Records from a collection
________________________________________

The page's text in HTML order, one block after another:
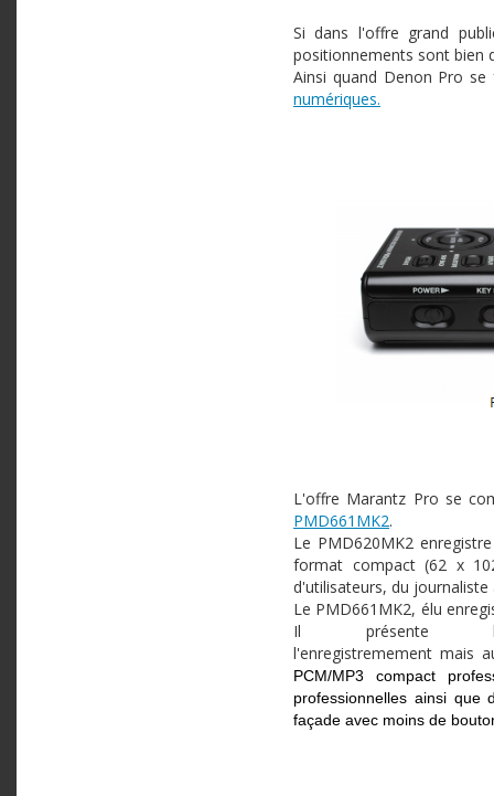
Si dans l'offre grand
positionnements sont bien
Ainsi quand Denon Pro
numériques.
L'offre Marantz Pro se
PMD661MK2.
Le PMD620MK2
format compact (62 x
d'utilisateurs, du
Le PMD661MK2, élu
Il présente
l'enregistremementmais
PCM/MP3 compact
professionnelles ainsi que
façade avec moins de
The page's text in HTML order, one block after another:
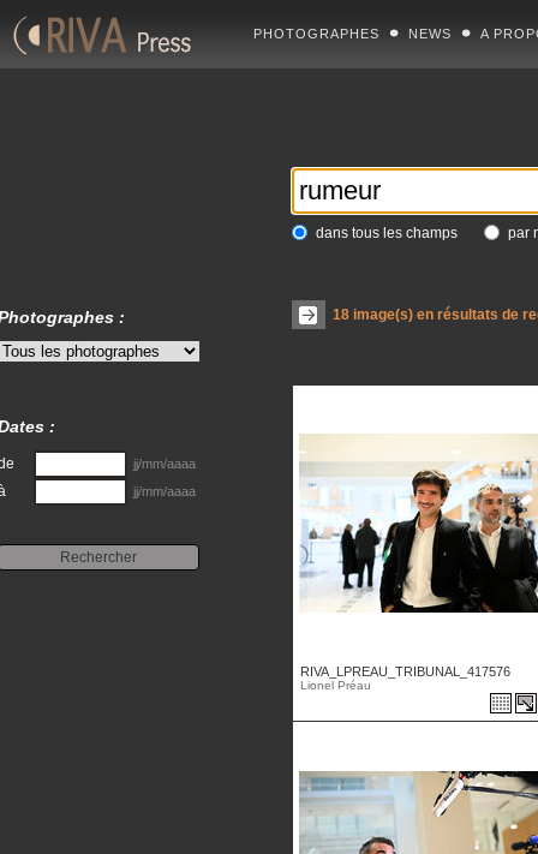
PHOTOGRAPHES NEWS A
dans tous les champs par
18image(s) en résultats de
RIVA_LPREAU_TRIBUNAL_417576
Lionel Préau
:
:
jj/mm/aaaa
jj/mm/aaaa
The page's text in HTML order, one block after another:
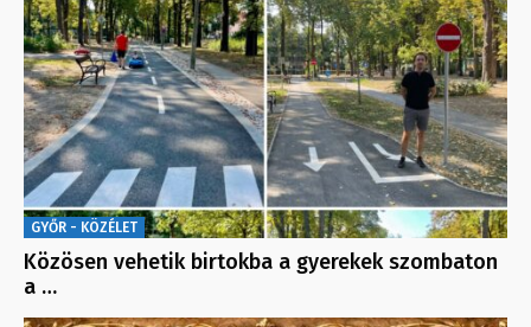
GYŐR - KÖZÉLET
Közösen vehetik birtokba a gyerekek szombaton
a …
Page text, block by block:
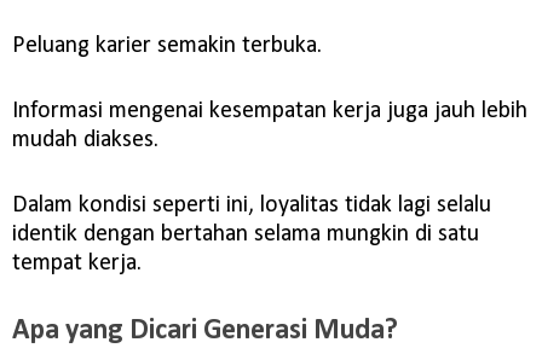
Peluang karier semakin terbuka.
Informasi mengenai kesempatan kerja juga jauh lebih
mudah diakses.
Dalam kondisi seperti ini, loyalitas tidak lagi selalu
identik dengan bertahan selama mungkin di satu
tempat kerja.
Apa yang Dicari Generasi Muda?
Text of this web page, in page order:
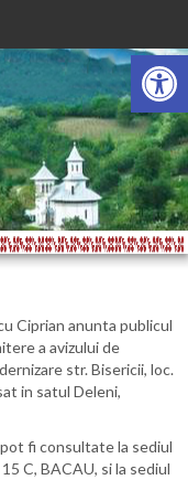
Deschide
Ciprian anunta publicul
a avizului de
str. Bisericii, loc.
in satul Deleni,
fi consultate la sediul
C, BACAU, si la sediul
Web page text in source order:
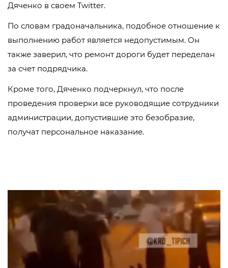
Дяченко в своем Twitter.
По словам градоначальника, подобное отношение к
выполнению работ является недопустимым. Он
также заверил, что ремонт дороги будет переделан
за счет подрядчика.
Кроме того, Дяченко подчеркнул, что после
проведения проверки все руководящие сотрудники
администрации, допустившие это безобразие,
получат персональное наказание.
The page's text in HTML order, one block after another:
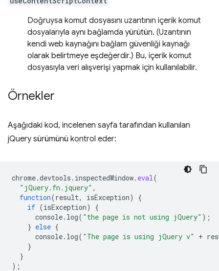
Doğruysa komut dosyasını uzantının içerik komut
dosyalarıyla aynı bağlamda yürütün. (Uzantının
kendi web kaynağını bağlam güvenliği kaynağı
olarak belirtmeye eşdeğerdir.) Bu, içerik komut
dosyasıyla veri alışverişi yapmak için kullanılabilir.
Örnekler
Aşağıdaki kod, incelenen sayfa tarafından kullanılan
jQuery sürümünü kontrol eder:
chrome.devtools . inspectedWindow. eval(
"jQuery.fn.jquery" ,
function(result, isException)
{
if (isException)
{
console. log( "the page is not using jQuery" );
} else {
console. log( "The page is using jQuery v" +
}
}
);
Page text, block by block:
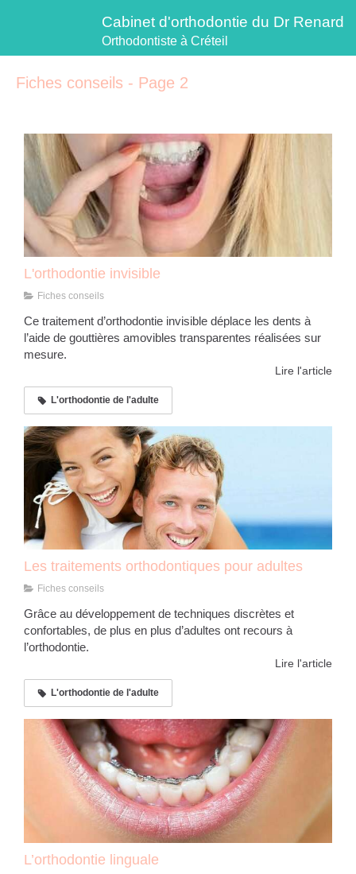
Cabinet d'orthodontie du Dr Renard
Orthodontiste à Créteil
Fiches conseils - Page 2
L'orthodontie invisible
Fiches conseils
Ce traitement d’orthodontie invisible déplace les dents à
l’aide de gouttières amovibles transparentes réalisées sur
mesure.
Lire l'article
L'orthodontie de l'adulte
Les traitements orthodontiques pour adultes
Fiches conseils
Grâce au développement de techniques discrètes et
confortables, de plus en plus d’adultes ont recours à
l’orthodontie.
Lire l'article
L'orthodontie de l'adulte
L’orthodontie linguale
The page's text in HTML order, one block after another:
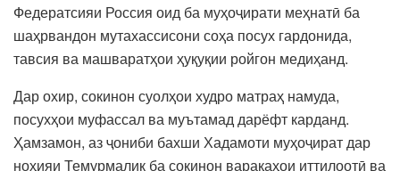
Федератсияи Россия оид ба муҳоҷирати меҳнатӣ ба
шаҳрвандон мутахассисони соҳа посух гардонида,
тавсия ва машваратҳои ҳуқуқии ройгон медиҳанд.
Дар охир, сокинон суолҳои худро матраҳ намуда,
посухҳои муфассал ва муътамад дарёфт карданд.
Ҳамзамон, аз ҷониби бахши Хадамоти муҳоҷират дар
ноҳияи Темурмалик ба сокинон варақаҳои иттилоотӣ ва
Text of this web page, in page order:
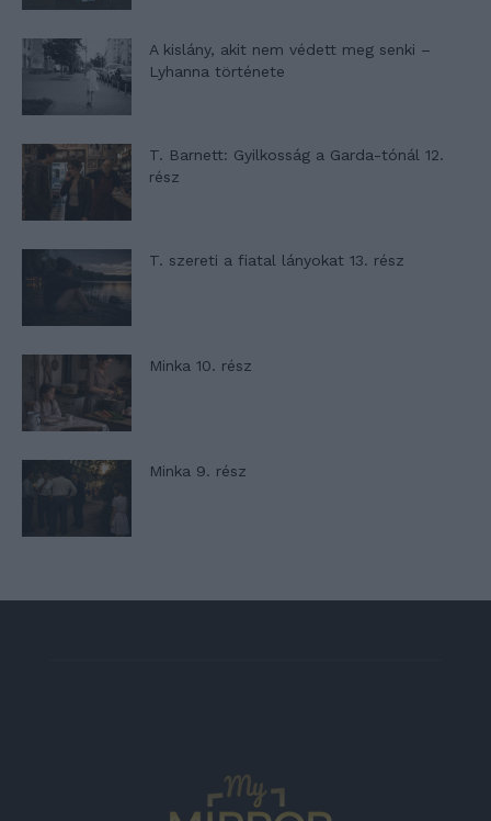
A kislány, akit nem védett meg senki –
Lyhanna története
T. Barnett: Gyilkosság a Garda-tónál 12.
rész
T. szereti a fiatal lányokat 13. rész
Minka 10. rész
Minka 9. rész
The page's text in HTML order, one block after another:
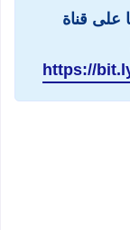
على قناة
https://
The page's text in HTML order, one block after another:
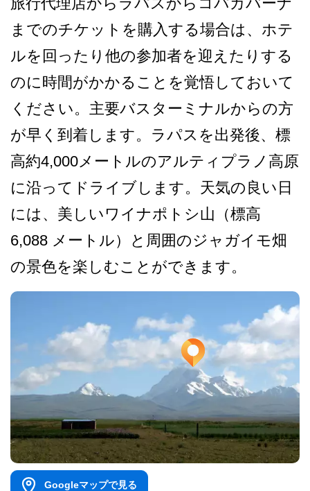
までのチケットを購入する場合は、ホテ
ル­を回ったり他の参加者を迎えたりする
のに時間がかか­ることを覚悟しておいて
ください。主要バスターミナ­ルからの方
が早く到着します。ラパスを出発後、標
高­約4,000メートルのアルティプラノ高原
に沿って­ドライブします。天気の良い日
には、美しいワイナポ­トシ山（標高
6,088 メートル）と周囲のジャガイ­モ畑
の景色を楽しむことができます。
Googleマップで見る
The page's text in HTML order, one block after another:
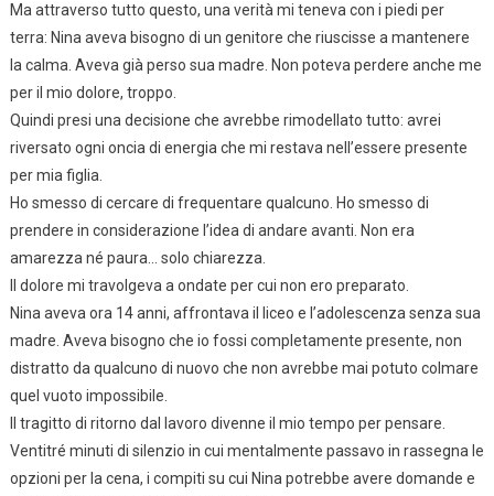
Ma attraverso tutto questo, una verità mi teneva con i piedi per
terra: Nina aveva bisogno di un genitore che riuscisse a mantenere
la calma. Aveva già perso sua madre. Non poteva perdere anche me
per il mio dolore, troppo.
Quindi presi una decisione che avrebbe rimodellato tutto: avrei
riversato ogni oncia di energia che mi restava nell’essere presente
per mia figlia.
Ho smesso di cercare di frequentare qualcuno. Ho smesso di
prendere in considerazione l’idea di andare avanti. Non era
amarezza né paura… solo chiarezza.
Il dolore mi travolgeva a ondate per cui non ero preparato.
Nina aveva ora 14 anni, affrontava il liceo e l’adolescenza senza sua
madre. Aveva bisogno che io fossi completamente presente, non
distratto da qualcuno di nuovo che non avrebbe mai potuto colmare
quel vuoto impossibile.
Il tragitto di ritorno dal lavoro divenne il mio tempo per pensare.
Ventitré minuti di silenzio in cui mentalmente passavo in rassegna le
opzioni per la cena, i compiti su cui Nina potrebbe avere domande e
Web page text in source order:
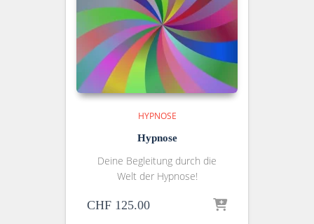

________________________________________

> Task to carry out
Wherever the string "jQuery" appears in a line of the records above, copy that line.

> The completed task
jQuery sürümünü kontrol eder:
"jQuery.fn.jquery" ,
console. log( "the page is not using jQuery" );
console. log( "The page is using jQuery v" +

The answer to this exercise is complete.